Le principali linee materne sono diciassette: Sardinia, Spadiglia, Argentina, Africa, Almerina, Bradamanta, Englanderia, Europa, Stornella/Fistula, Ivanka/Famosa, Deflorata, Capriola, Rava, Gidrana, Djebrin, Mercurio e Theodorosta tra cui cui 4 Lipizzane, 7 Kladruby, 2 Kopcani e 1 Frederiksborg. I Lipizzani nascono morelli o bai oscuri, ingrigiscono con l’età ma a volte qualche soggetto mantiene il mantello scuro della giovinezza; una delle peculiari caratteristiche della razza è di produrre soggetti decisamente longevi, sani e attivi ben oltre i venti anni.
I cavalli Lipizzani nascono bai o morelli, è l’incanutimento precoce del mantello che li rende candidi. Quasi tutti, perché alcuni morelli rimangono tali: e vengono considerati un portafortuna di scuderia, a Vienna.
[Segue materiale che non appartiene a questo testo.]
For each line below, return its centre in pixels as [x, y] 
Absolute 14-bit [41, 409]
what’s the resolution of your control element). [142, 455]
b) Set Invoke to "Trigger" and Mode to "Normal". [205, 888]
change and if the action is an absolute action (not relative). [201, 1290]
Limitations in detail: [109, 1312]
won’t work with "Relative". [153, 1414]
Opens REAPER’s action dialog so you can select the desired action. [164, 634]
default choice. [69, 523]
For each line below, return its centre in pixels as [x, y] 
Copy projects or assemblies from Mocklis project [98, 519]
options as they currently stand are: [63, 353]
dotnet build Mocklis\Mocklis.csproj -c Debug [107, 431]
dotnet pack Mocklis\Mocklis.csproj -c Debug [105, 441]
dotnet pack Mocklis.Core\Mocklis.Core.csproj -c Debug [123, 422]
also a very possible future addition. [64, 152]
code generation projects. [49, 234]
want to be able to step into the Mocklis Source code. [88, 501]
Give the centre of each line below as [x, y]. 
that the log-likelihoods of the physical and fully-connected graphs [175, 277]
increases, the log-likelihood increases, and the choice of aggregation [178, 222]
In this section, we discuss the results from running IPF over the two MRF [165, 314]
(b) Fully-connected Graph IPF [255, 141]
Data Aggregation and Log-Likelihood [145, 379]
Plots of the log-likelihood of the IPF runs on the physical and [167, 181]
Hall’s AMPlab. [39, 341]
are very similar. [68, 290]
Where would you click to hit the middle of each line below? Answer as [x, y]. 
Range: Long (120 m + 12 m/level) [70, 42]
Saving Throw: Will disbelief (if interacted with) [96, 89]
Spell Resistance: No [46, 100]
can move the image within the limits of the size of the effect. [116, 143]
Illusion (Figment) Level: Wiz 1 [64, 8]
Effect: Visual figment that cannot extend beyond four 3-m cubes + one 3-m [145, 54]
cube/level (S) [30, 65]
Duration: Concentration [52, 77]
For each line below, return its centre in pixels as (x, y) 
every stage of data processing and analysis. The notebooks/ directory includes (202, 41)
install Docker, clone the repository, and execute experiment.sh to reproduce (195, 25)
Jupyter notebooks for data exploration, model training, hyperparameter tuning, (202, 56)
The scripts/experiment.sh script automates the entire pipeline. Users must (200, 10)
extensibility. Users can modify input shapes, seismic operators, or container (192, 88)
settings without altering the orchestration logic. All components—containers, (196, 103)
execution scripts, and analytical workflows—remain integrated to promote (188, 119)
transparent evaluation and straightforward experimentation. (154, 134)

La Scuola di Equitazione Spagnola di Vienna
«Suo principale scopo è quello di conservare e coltivare l’arte dell’equitazione nella sua più alta forma di perfezione, l’Alta Scuola e testare continuamente resistenza, forza, carattere e temperamento degli stalloni per inserire in razza solo soggetti di qualità molto alta. Si valutano con esattezza l’anatomia del cavallo e le sue capaictà mentali, per domandargli grande resistenza alle richeiste dell’Alta Scuola senza provocare opposizioni di nessun tipo. Il primo lavoro comincia a quattro anni, a redini lunghe. E’ importante che il lavoro degli stalloni sia piacevole in gioventù per mantenere la loro buona volontà fino all’età avanzata. Un buon assetto è la base di ogni lavoro, in Alta Scuola ancora di più: per non disturbare il cavallo ma anche per l’estetica, perché montare a cavallo è un’arte ».
Nota Bene, i cavalli come i Lipizzani si dicono grigi, non bianchi: perché nascono bai o morelli, e diventano grigi con il tempo mantenendo la cute nera. I soli cavalli veramente bianchi sono quelli con la pelle rosa, che nascono già con il mantello candido.